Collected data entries
........

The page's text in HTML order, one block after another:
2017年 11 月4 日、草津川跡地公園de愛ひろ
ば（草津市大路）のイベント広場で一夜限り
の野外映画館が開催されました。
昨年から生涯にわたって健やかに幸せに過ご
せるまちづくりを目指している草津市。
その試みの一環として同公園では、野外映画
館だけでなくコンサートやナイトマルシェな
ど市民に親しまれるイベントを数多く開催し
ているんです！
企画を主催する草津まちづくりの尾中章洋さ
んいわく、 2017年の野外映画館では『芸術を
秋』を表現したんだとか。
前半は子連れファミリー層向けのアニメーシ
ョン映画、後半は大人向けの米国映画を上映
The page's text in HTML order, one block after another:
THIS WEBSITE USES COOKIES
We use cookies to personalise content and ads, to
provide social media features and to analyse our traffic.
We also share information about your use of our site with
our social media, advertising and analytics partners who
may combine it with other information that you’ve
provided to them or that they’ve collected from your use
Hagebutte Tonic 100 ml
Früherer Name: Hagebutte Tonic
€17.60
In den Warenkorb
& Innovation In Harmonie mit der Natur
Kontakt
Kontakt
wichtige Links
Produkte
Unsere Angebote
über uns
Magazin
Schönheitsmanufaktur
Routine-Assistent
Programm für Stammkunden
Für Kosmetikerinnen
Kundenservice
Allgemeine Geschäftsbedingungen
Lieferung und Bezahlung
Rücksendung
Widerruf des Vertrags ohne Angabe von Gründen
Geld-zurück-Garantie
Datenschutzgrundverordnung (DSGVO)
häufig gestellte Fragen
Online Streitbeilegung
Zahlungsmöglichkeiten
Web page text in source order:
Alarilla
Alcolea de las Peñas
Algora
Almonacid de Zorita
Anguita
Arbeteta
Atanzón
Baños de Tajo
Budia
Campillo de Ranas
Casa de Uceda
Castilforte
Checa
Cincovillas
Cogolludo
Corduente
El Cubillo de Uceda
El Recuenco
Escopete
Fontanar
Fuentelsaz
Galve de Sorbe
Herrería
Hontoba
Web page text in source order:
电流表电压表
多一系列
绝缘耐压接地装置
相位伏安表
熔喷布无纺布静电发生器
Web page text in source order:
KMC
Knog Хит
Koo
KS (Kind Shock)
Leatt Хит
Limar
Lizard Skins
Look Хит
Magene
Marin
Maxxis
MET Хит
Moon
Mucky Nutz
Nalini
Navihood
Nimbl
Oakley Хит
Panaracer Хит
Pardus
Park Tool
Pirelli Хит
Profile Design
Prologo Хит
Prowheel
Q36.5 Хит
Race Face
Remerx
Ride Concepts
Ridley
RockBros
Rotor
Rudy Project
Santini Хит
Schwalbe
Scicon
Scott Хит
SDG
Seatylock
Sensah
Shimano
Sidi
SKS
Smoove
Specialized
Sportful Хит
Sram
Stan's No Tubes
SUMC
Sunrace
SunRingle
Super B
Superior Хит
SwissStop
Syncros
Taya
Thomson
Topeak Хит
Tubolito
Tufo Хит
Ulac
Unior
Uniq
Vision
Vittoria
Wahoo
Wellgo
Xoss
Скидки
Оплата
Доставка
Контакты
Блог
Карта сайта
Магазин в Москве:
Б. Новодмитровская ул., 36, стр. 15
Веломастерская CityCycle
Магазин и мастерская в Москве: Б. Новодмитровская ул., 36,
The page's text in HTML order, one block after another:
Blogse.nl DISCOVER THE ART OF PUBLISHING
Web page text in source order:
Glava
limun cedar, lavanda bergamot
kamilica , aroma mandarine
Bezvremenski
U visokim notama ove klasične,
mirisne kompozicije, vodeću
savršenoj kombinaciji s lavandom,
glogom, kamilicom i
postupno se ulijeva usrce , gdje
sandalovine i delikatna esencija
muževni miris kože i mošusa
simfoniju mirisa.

........

**Task objective**
Line by line, repeat the data exactly.

**Task solution**
The page's text in HTML order, one block after another:
2017年 11 月4 日、草津川跡地公園de愛ひろ
ば（草津市大路）のイベント広場で一夜限り
の野外映画館が開催されました。
昨年から生涯にわたって健やかに幸せに過ご
せるまちづくりを目指している草津市。
その試みの一環として同公園では、野外映画
館だけでなくコンサートやナイトマルシェな
ど市民に親しまれるイベントを数多く開催し
ているんです！
企画を主催する草津まちづくりの尾中章洋さ
んいわく、 2017年の野外映画館では『芸術を
秋』を表現したんだとか。
前半は子連れファミリー層向けのアニメーシ
ョン映画、後半は大人向けの米国映画を上映
The page's text in HTML order, one block after another:
THIS WEBSITE USES COOKIES
We use cookies to personalise content and ads, to
provide social media features and to analyse our traffic.
We also share information about your use of our site with
our social media, advertising and analytics partners who
may combine it with other information that you’ve
provided to them or that they’ve collected from your use
Hagebutte Tonic 100 ml
Früherer Name: Hagebutte Tonic
€17.60
In den Warenkorb
& Innovation In Harmonie mit der Natur
Kontakt
Kontakt
wichtige Links
Produkte
Unsere Angebote
über uns
Magazin
Schönheitsmanufaktur
Routine-Assistent
Programm für Stammkunden
Für Kosmetikerinnen
Kundenservice
Allgemeine Geschäftsbedingungen
Lieferung und Bezahlung
Rücksendung
Widerruf des Vertrags ohne Angabe von Gründen
Geld-zurück-Garantie
Datenschutzgrundverordnung (DSGVO)
häufig gestellte Fragen
Online Streitbeilegung
Zahlungsmöglichkeiten
Web page text in source order:
Alarilla
Alcolea de las Peñas
Algora
Almonacid de Zorita
Anguita
Arbeteta
Atanzón
Baños de Tajo
Budia
Campillo de Ranas
Casa de Uceda
Castilforte
Checa
Cincovillas
Cogolludo
Corduente
El Cubillo de Uceda
El Recuenco
Escopete
Fontanar
Fuentelsaz
Galve de Sorbe
Herrería
Hontoba
Web page text in source order:
电流表电压表
多一系列
绝缘耐压接地装置
相位伏安表
熔喷布无纺布静电发生器
Web page text in source order:
KMC
Knog Хит
Koo
KS (Kind Shock)
Leatt Хит
Limar
Lizard Skins
Look Хит
Magene
Marin
Maxxis
MET Хит
Moon
Mucky Nutz
Nalini
Navihood
Nimbl
Oakley Хит
Panaracer Хит
Pardus
Park Tool
Pirelli Хит
Profile Design
Prologo Хит
Prowheel
Q36.5 Хит
Race Face
Remerx
Ride Concepts
Ridley
RockBros
Rotor
Rudy Project
Santini Хит
Schwalbe
Scicon
Scott Хит
SDG
Seatylock
Sensah
Shimano
Sidi
SKS
Smoove
Specialized
Sportful Хит
Sram
Stan's No Tubes
SUMC
Sunrace
SunRingle
Super B
Superior Хит
SwissStop
Syncros
Taya
Thomson
Topeak Хит
Tubolito
Tufo Хит
Ulac
Unior
Uniq
Vision
Vittoria
Wahoo
Wellgo
Xoss
Скидки
Оплата
Доставка
Контакты
Блог
Карта сайта
Магазин в Москве:
Б. Новодмитровская ул., 36, стр. 15
Веломастерская CityCycle
Магазин и мастерская в Москве: Б. Новодмитровская ул., 36,
The page's text in HTML order, one block after another:
Blogse.nl DISCOVER THE ART OF PUBLISHING
Web page text in source order:
Glava
limun cedar, lavanda bergamot
kamilica , aroma mandarine
Bezvremenski
U visokim notama ove klasične,
mirisne kompozicije, vodeću
savršenoj kombinaciji s lavandom,
glogom, kamilicom i
postupno se ulijeva usrce , gdje
sandalovine i delikatna esencija
muževni miris kože i mošusa
simfoniju mirisa.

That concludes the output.